Resources & Scheduling
requests vs limits, QoS, taints, and node selection.
Resources & Scheduling
Kubernetes places pods onto nodes. The scheduler watches the API for unscheduled pods, filters the nodes to those that satisfy all hard constraints, scores the survivors, and binds the pod to the highest-scoring node. Resources, selectors, taints, and tolerations are how you tell it what "feasible" means.
Analogy
Think of seating guests at a wedding. The planner has a floor plan full of tables, each with a seat count and a few hard rules (no peanut allergies near the dessert bar, the grandparents need the quiet corner). First they filter — cross off every table that breaks a rule for this guest — then they score the remaining tables on soft preferences ("put them near people they'll enjoy"), and finally they pencil in the best seat. Taints are "this table is reserved for the bridal party", and tolerations are the wristband that lets a specific guest sit there anyway.
requests vs limits
Every container can declare two numbers per resource (CPU, memory):
resources:
requests: { cpu: "500m", memory: "256Mi" }
limits: { cpu: "1", memory: "512Mi" }
- Requests = the reservation. The scheduler subtracts requests from node capacity to decide if a pod fits. If requests exceed what's available on every node, the pod sits
Pending. - Limits = the hard cap. The kubelet configures cgroups so the container cannot exceed them at runtime. CPU over-limit is throttled; memory over-limit is OOM-killed inside the container.
500m = 500 millicores = half of one logical CPU. 256Mi = 256 mebibytes (power of 2). Use Mi/Gi, not M/G, unless you enjoy off-by-4.8%.
QoS classes
Kubernetes assigns each pod to one of three classes based on requests and limits:
| Class | Rule |
|---|---|
Guaranteed |
Every container has requests == limits for both CPU and memory. |
BestEffort |
No requests or limits set on any container. |
Burstable |
Anything else. |
Under node memory pressure, the kubelet evicts in order: BestEffort → Burstable → Guaranteed. Guaranteed pods also get tighter cgroup isolation. For anything that matters, set requests == limits on memory at least — it's a one-line move from Burstable to Guaranteed on the dimension that most often causes pain.
nodeSelector
The simplest way to pin a pod to a class of node is nodeSelector — a strict equality match on node labels.
spec:
nodeSelector:
tier: gpu
zone: us-east
Nodes are labelled by the cloud provider (topology.kubernetes.io/zone, kubernetes.io/arch) and by you (kubectl label nodes node-a tier=gpu). nodeAffinity is the richer, expression-based cousin — supports In, NotIn, soft preferences.
Taints and tolerations
Taints are the inverse of selectors.

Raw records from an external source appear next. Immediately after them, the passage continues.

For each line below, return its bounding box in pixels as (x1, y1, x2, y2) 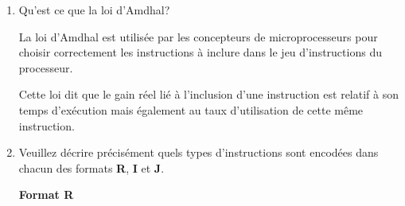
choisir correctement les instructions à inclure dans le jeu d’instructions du (18, 44, 382, 60)
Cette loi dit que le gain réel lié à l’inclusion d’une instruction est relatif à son (18, 86, 399, 103)
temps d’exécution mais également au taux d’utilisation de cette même (18, 101, 364, 118)
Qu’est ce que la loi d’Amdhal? (18, 2, 170, 17)
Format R (18, 186, 74, 203)
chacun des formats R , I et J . (18, 159, 165, 176)
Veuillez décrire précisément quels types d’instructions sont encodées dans (18, 144, 379, 161)
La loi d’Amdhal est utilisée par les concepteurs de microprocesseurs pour (18, 28, 378, 45)
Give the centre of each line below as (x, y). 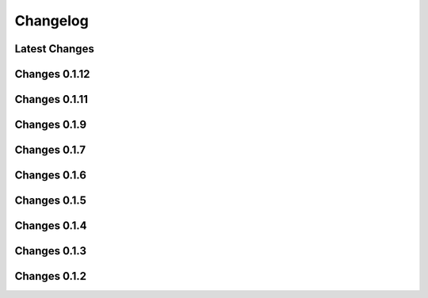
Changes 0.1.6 (51, 176)
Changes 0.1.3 (51, 251)
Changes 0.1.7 (50, 150)
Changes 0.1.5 (51, 201)
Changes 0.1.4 (51, 226)
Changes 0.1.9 (51, 125)
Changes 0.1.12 (52, 74)
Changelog (52, 21)
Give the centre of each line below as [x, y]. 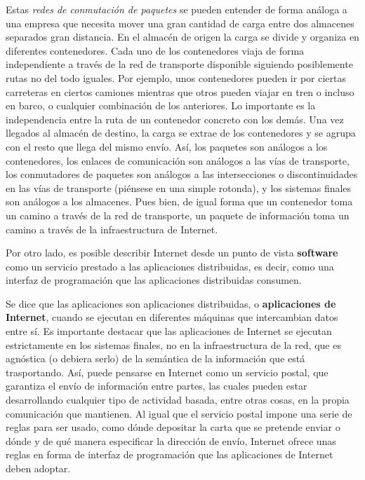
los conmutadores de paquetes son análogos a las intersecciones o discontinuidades [182, 174]
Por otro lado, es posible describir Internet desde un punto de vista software [172, 253]
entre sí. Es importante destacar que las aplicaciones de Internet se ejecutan [169, 331]
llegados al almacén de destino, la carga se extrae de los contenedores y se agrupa [181, 133]
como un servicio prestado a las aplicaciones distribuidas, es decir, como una [170, 266]
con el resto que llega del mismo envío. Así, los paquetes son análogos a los [167, 146]
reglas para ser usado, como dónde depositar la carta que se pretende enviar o [173, 427]
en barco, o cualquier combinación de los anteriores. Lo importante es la [161, 105]
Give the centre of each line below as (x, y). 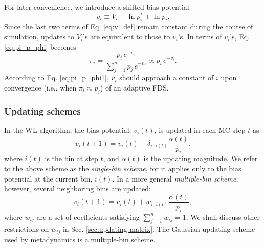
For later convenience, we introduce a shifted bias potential (97, 7)
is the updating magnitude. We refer (201, 158)
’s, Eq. (240, 37)
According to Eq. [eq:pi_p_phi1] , (57, 77)
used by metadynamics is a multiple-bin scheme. (80, 239)
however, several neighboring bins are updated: (78, 188)
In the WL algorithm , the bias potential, (68, 130)
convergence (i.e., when (40, 87)
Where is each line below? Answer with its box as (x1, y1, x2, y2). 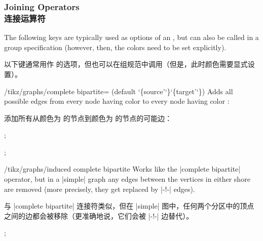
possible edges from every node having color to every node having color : (4, 96, 230, 106)
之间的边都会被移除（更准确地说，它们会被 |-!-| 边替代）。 (4, 210, 194, 221)
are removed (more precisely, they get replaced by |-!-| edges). (4, 183, 195, 194)
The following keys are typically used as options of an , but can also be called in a (4, 32, 259, 43)
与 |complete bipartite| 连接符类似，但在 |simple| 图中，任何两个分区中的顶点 (4, 200, 254, 211)
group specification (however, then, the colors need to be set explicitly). (4, 42, 227, 52)
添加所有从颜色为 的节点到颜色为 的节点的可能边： (4, 112, 172, 123)
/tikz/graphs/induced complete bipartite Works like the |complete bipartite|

A taint on a node repels pods unless they explicitly tolerate it. Common use: reserve a node pool for a class of work.
kubectl taint nodes node-a nvidia.com/gpu=true:NoSchedule
Any pod that does not tolerate nvidia.com/gpu will not be scheduled on node-a. A GPU pod opts in:
tolerations:
- key: nvidia.com/gpu
effect: NoSchedule
Three effects:
NoSchedule— don't place new pods unless tolerated.PreferNoSchedule— soft hint; scheduler tries but won't refuse.NoExecute— evict existing pods that don't tolerate.
Putting it together — the scheduling decision
For each node, the scheduler asks, in order:
- Does the node have enough allocatable CPU and memory for this pod's requests?
- Does the node's labels match the pod's
nodeSelector/nodeAffinity? - Does the pod tolerate every
NoScheduletaint on the node? - Are there any other plugins (pod anti-affinity, topology spread) saying no?
If every node fails, the pod stays Pending with a reason on its events. If multiple nodes pass, the score phase picks the best (spreading pods, preferring less-loaded nodes).
kubectl get pod trainer -o wide
kubectl describe pod trainer # events: FailedScheduling or Scheduled
kubectl describe node node-a # allocatable, taints, labels, used
Practical rules
- Always set memory requests. Don't set memory limits > requests unless you've thought about it — OOM kills under bursty load are a common surprise.
- Treat CPU requests as a floor, CPU limits as a ceiling. Some sites skip CPU limits entirely because throttling is worse than over-subscription; others require them.
- Use taints for node pools (GPU, spot, dedicated team) rather than baking them into every pod spec as selectors.
- PriorityClasses are the lever above QoS — critical system pods (kube-dns, metrics-server) run at high priority so they get scheduled and evict lower-priority pods if the node fills up.
- Cluster autoscaler watches for unschedulable pods and adds nodes. It only works if your pods actually declare requests — otherwise it can't tell whether a new node would help.